■ Exercise requirements
In the entries below, find the line with "Wilmington-based cabinet store, we" and the line with "We are not a"; give again those lines and every line between them, exactly.

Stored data
----
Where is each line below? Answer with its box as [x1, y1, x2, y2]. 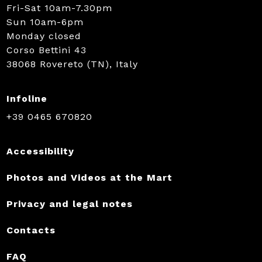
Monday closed [6, 30, 81, 42]
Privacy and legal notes [6, 198, 133, 209]
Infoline [6, 93, 47, 104]
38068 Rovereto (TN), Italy [6, 58, 138, 70]
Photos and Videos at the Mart [6, 172, 173, 183]
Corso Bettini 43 [6, 44, 87, 56]
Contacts [6, 225, 56, 236]
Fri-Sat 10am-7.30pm [6, 2, 112, 13]
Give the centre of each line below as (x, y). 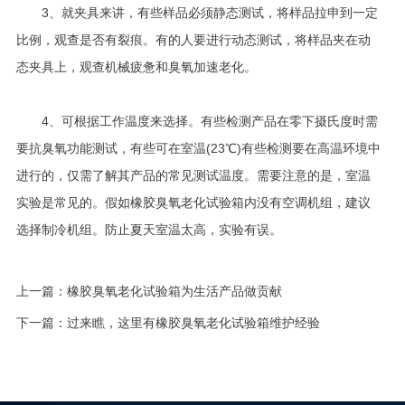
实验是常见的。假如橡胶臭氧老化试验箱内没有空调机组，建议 (193, 202)
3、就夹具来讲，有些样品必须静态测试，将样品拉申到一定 (197, 13)
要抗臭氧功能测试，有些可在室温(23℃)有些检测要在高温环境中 (198, 148)
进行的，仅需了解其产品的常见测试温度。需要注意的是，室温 (193, 175)
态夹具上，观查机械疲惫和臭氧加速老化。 (136, 67)
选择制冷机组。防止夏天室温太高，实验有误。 (149, 230)
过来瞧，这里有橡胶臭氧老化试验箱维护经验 (193, 323)
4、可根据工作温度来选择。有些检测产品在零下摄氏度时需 (197, 121)
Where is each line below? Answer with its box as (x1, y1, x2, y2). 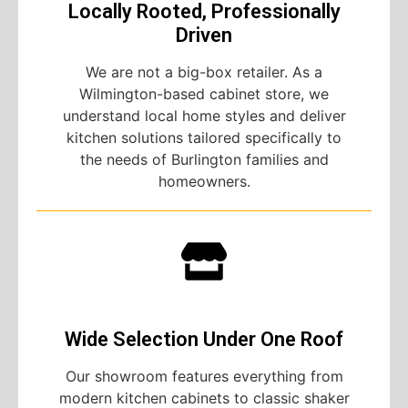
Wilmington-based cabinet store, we (79, 85, 329, 104)
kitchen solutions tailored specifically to (66, 128, 342, 148)
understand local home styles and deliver (62, 107, 346, 126)
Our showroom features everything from (65, 367, 343, 386)
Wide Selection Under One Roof (65, 328, 343, 352)
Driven (176, 24, 232, 47)
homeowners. (158, 172, 250, 191)
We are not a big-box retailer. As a (86, 63, 322, 82)
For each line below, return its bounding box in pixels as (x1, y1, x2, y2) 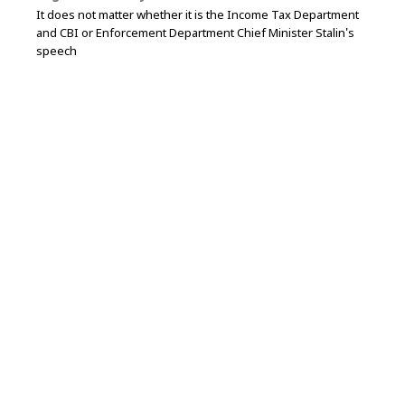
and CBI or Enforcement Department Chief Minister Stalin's (36, 26, 354, 42)
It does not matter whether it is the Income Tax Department (36, 8, 359, 24)
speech (36, 44, 77, 60)
----
■ Your solution
Wilmington-based cabinet store, we (79, 85, 329, 104)
kitchen solutions tailored specifically to (66, 128, 342, 148)
understand local home styles and deliver (62, 107, 346, 126)
Our showroom features everything from (65, 367, 343, 386)
Wide Selection Under One Roof (65, 328, 343, 352)
Driven (176, 24, 232, 47)
homeowners. (158, 172, 250, 191)
We are not a big-box retailer. As a (86, 63, 322, 82)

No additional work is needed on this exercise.